What Is A Decorator?

A decorator is a function that takes another function and returns a new function with extra behavior. Decorators are useful when you want to add the same behavior to many functions without copying code.

def simple_decorator(func):
    def wrapper():
        print("Before")
        func()
        print("After")
    return wrapper

The wrapper function controls what happens before and after the original function.

Using The @ Syntax

The @decorator_name syntax is a shortcut.

@simple_decorator
def greet():
    print("Hello")

This is similar to writing:

greet = simple_decorator(greet)

Now calling greet() actually calls the wrapper returned by the decorator.

Handling Arguments

Most real decorators need to accept arguments for the wrapped function.

def log_call(func):
    def wrapper(*args, **kwargs):
        print("Calling function")
        return func(*args, **kwargs)
    return wrapper

*args collects positional arguments, and **kwargs collects keyword arguments.

Preserving Function Metadata

Use functools.wraps so the wrapper keeps the original function’s name and documentation.

from functools import wraps

def log_call(func):
    @wraps(func)
    def wrapper(*args, **kwargs):
        print("Calling function")
        return func(*args, **kwargs)
    return wrapper

This helps debugging and documentation tools.

When Decorators Help

Decorators are common for logging, timing, access checks, caching, validation, and framework behavior.
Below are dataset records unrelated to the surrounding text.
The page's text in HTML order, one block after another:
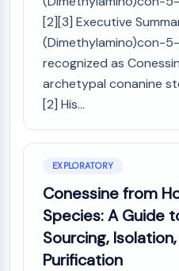
PAK
Kinesin
ROCK
Integrin
Microtubule/Tubulin
JAK/STAT Signaling
JAK
EGFR
PI3K/AKT/MTOR
[2][3] Executive
(Dimethylamino)con-
recognized as
archetypal conanine
[2] His...
EXPLORATORY
Conessine from
Species: A Guide
Sourcing,
Purification
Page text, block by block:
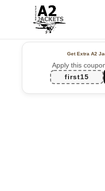
Get Extra A2
Apply this
first15
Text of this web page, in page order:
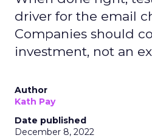
driver for the email
Companies should
investment, not an
Author
Kath Pay
Date published
December 8, 2022
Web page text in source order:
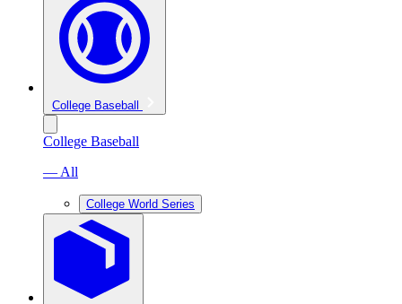
College Baseball
College Baseball
— All
College World Series
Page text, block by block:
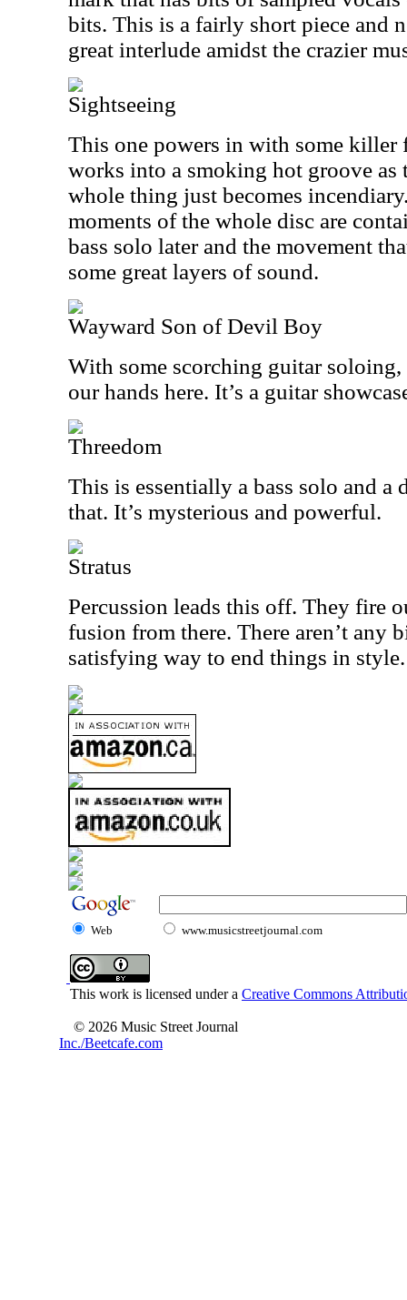
bits. This is a fairly short piece and
great interlude amidst the crazier
Sightseeing
This one powers in with some killer
works into a smoking hot groove as
whole thing just becomes
moments of the whole disc are
bass solo later and the movement
some great layers of sound.
Wayward Son of Devil Boy
With some scorching guitar soloing,
our hands here. It’s a guitar
Threedom
This is essentially a bass solo and a
that. It’s mysterious and powerful.
Stratus
Percussion leads this off. They fire
fusion from there. There aren’t any
satisfying way to end things in style.
Web www.musicstreetjournal.com
This work is licensed under a Creative Commons
© 2026 Music Street Journal
Inc./Beetcafe.com
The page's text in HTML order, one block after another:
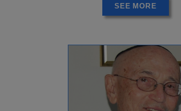
SEE MORE
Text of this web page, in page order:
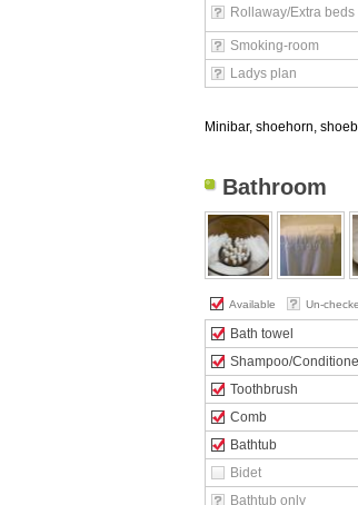
Rollaway/Extra beds
Smoking-room
Ladys plan
Minibar, shoehorn,
Bathroom
Available Un-
Bath towel
Shampoo/
Toothbrush
Comb
Bathtub
Bidet
Bathtub only
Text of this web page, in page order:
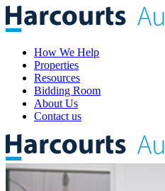
How We Help
Properties
Resources
Bidding Room
About Us
Contact us
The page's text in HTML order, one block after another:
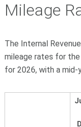
Mileage
The Internal
mileage rates for the
for 2026, with a
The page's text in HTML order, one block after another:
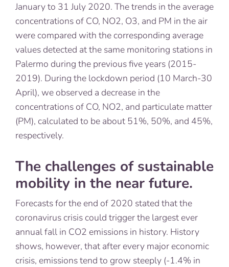
January to 31 July 2020. The trends in the average
concentrations of CO, NO2, O3, and PM in the air
were compared with the corresponding average
values detected at the same monitoring stations in
Palermo during the previous five years (2015-
2019). During the lockdown period (10 March-30
April), we observed a decrease in the
concentrations of CO, NO2, and particulate matter
(PM), calculated to be about 51%, 50%, and 45%,
respectively.
The challenges of sustainable
mobility in the near future.
Forecasts for the end of 2020 stated that the
coronavirus crisis could trigger the largest ever
annual fall in CO2 emissions in history. History
shows, however, that after every major economic
crisis, emissions tend to grow steeply (-1.4% in
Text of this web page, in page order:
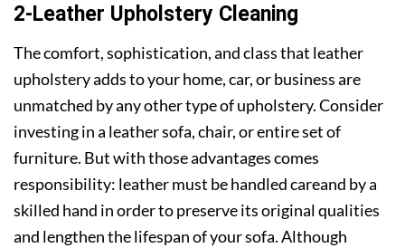
2-Leather Upholstery Cleaning
The comfort, sophistication, and class that leather
upholstery adds to your home, car, or business are
unmatched by any other type of upholstery. Consider
investing in a leather sofa, chair, or entire set of
furniture. But with those advantages comes
responsibility: leather must be handled careand by a
skilled hand in order to preserve its original qualities
and lengthen the lifespan of your sofa. Although
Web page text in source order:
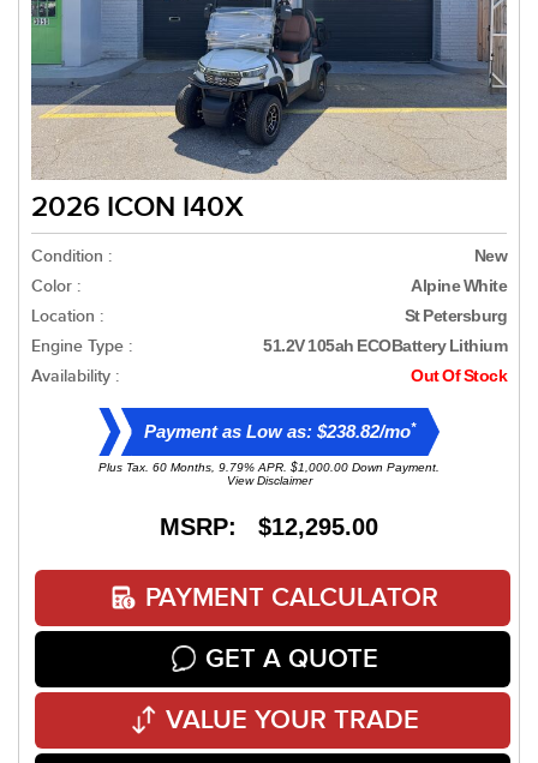
2026 ICON I40X
Condition : New
Color : Alpine White
Location : St Petersburg
Engine Type : 51.2V 105ah ECOBattery Lithium
Availability : Out Of Stock
Payment as Low as: $238.82/mo*
Plus Tax. 60 Months, 9.79% APR. $1,000.00 Down Payment.
View Disclaimer
MSRP: $12,295.00
PAYMENT CALCULATOR
GET A QUOTE
VALUE YOUR TRADE

They are powerful, but they can also make code harder to trace if overused.

Use a decorator when the added behavior is reusable and separate from the main purpose of the function.

Common Mistakes

A common mistake is forgetting to return the wrapper from the decorator. Another is forgetting to return the original function’s result from inside the wrapper.

def wrapper(*args, **kwargs):
    func(*args, **kwargs)

If the wrapped function returns a value, this wrapper loses it. Use:

return func(*args, **kwargs)

Quick Summary

  • A decorator wraps a function with extra behavior.
  • @decorator is shorthand for reassigning the function.
  • A wrapper usually calls the original function.
  • Use *args and **kwargs to support flexible arguments.
  • Use functools.wraps to preserve metadata.
  • Return the wrapped function’s result when needed.